Twenty years of returning to Pamplona is not a casual hobby. It is a commitment that has shaped Hillmann's identity as surely as his academic work. He has become someone who straddles two worlds: the careful, analytical world of literary scholarship, where Hemingway's sentences are parsed and debated in seminar rooms, and the raw, physical world of the festival, where those same sentences become lived experience. His students read about Jake Barnes and Brett Ashley navigating desire and disillusionment in 1920s Spain. Hillmann has run the same streets they walked through in fiction.

What emerges from this dual life is a particular kind of authority. Hillmann teaches Hemingway not as an outsider interpreting a text, but as someone who has genuinely tried to inhabit the world the novelist described. He understands the appeal—the seduction of adventure, the allure of testing yourself against something larger and more powerful than yourself. He also understands the cost, the repetition, the way that chasing a dream can become its own kind of routine.

The story of Hillmann matters because it asks a quiet question about the relationship between literature and life.
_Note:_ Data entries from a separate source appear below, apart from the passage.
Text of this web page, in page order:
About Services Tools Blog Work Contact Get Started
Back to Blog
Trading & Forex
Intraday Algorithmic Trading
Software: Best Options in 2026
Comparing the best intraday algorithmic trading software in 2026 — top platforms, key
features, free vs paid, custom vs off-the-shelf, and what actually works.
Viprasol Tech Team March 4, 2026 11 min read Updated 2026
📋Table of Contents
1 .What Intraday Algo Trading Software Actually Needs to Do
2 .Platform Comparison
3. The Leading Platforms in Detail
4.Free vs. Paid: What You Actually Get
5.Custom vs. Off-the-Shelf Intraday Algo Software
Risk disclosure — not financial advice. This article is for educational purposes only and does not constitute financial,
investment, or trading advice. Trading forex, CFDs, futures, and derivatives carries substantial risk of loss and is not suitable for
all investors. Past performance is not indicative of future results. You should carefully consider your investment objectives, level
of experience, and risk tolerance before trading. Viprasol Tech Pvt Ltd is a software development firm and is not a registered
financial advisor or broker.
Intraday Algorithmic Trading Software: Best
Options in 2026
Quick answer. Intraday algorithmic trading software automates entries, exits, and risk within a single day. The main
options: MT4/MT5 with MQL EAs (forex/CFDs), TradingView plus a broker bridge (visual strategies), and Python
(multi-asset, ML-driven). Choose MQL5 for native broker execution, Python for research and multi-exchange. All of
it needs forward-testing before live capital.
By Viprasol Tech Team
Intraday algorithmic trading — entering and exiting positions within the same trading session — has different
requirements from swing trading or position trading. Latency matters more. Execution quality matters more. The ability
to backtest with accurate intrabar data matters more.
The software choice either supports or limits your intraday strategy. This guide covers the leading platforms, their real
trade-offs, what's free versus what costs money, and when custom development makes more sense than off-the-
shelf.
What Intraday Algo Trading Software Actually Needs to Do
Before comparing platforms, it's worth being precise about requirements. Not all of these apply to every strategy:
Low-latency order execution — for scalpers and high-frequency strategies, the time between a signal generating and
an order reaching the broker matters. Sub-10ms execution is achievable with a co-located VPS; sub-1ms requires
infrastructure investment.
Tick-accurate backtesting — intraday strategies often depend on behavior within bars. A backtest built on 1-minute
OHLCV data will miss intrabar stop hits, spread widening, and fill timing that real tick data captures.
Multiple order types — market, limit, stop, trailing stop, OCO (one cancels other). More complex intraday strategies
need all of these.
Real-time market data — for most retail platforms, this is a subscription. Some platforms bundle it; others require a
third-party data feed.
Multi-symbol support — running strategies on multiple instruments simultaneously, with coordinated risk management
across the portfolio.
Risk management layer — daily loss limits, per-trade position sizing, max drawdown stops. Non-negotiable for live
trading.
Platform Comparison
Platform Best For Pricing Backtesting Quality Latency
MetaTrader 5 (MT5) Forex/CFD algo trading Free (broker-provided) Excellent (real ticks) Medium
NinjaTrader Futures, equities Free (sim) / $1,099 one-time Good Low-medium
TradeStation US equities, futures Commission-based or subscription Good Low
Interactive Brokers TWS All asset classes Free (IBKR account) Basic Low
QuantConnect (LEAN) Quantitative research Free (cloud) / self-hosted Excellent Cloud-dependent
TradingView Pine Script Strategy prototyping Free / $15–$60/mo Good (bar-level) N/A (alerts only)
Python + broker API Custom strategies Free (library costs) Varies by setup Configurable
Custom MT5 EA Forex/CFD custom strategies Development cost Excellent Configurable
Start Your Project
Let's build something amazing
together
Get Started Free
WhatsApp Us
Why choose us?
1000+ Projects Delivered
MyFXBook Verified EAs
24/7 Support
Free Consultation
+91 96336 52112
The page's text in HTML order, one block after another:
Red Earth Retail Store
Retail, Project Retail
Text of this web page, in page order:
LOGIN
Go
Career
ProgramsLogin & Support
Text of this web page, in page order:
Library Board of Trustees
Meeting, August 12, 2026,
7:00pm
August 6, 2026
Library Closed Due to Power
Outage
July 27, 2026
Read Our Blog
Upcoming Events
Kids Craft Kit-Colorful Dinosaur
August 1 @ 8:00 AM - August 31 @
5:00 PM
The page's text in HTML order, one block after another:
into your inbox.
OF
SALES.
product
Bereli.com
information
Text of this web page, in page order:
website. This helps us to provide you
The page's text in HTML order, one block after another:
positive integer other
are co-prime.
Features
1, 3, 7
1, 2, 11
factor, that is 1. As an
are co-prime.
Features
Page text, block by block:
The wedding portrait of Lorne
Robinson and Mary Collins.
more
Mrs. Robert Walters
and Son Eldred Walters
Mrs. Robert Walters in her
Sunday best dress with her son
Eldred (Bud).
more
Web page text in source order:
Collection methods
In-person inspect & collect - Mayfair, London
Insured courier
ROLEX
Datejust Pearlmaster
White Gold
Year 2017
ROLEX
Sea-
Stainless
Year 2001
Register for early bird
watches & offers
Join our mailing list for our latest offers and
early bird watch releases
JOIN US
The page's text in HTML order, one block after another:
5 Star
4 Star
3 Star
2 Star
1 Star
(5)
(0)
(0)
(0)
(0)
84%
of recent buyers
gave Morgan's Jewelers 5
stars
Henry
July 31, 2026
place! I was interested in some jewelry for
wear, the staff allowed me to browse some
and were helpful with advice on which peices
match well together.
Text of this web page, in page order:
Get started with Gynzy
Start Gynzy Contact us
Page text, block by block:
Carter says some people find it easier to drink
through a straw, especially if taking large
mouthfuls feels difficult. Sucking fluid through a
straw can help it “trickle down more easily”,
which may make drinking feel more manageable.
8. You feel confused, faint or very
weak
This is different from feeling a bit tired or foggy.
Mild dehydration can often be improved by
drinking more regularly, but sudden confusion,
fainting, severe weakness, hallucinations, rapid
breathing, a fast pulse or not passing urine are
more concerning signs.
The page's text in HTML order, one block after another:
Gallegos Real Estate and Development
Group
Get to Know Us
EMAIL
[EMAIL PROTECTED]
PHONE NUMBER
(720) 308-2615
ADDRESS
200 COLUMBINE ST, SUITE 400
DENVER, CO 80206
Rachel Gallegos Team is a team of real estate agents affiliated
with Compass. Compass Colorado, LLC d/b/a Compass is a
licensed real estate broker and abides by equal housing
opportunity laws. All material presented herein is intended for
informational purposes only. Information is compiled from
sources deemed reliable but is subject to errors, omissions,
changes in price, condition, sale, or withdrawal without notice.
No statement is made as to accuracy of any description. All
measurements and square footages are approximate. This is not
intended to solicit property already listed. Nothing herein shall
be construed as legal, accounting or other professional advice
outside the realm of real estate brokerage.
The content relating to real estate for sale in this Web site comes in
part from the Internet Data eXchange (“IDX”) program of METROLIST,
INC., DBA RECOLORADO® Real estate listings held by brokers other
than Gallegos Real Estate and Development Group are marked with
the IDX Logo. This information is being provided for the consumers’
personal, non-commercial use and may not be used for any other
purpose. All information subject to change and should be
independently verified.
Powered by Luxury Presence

Can a book change the trajectory of a person's existence? Can fiction be a reliable guide to how we should live? For most people, the answer is probably no—or at least, not in such a literal, sustained way. But for Hillmann, the answer has been yes. A novel read at nineteen became a compass that pointed him toward both a profession and a practice, a way of thinking and a way of moving through the world. Every summer, when he returns to Pamplona, he is still following that compass, still testing whether Hemingway was right about what it means to be alive.

Hillmann's dual life as both literary scholar and bull runner gives him particular authority in understanding Hemingway's vision of authentic experience.
— Implicit in his two-decade practice
The Hearth Conversation Another angle on the story
Inventor

What made Hemingway's novel stick with you in a way that other books didn't?

Model

It wasn't just the prose, though that mattered. It was the sense that the characters were trying to live authentically in a world that kept pushing them toward fakeness. That felt urgent to me at nineteen.

Inventor

And running with the bulls—that's your way of testing whether Hemingway was telling the truth?

Model

Not exactly testing. More like... understanding from the inside. You can analyze the novel in a classroom, but you don't really know what he meant by that particular kind of fear and exhilaration until you've felt it yourself.

Inventor

Do you think your students take Hemingway differently because they know you actually do this?

Model

I hope so. There's a difference between reading about courage and having a professor who has genuinely put himself in danger. It makes the text less abstract.

Inventor

Has the reality of the bulls ever disappointed you? Made the novel seem less true?

Model

No. If anything, it's confirmed what Hemingway understood—that real experience is messier and more complicated than any book can capture. But that's not a failure of the novel. It's just the gap between imagination and life.

Inventor

Do you think you'll keep running?

Model

I don't know. At some point, the body decides for you. But as long as I can, I will. It's become part of how I understand myself.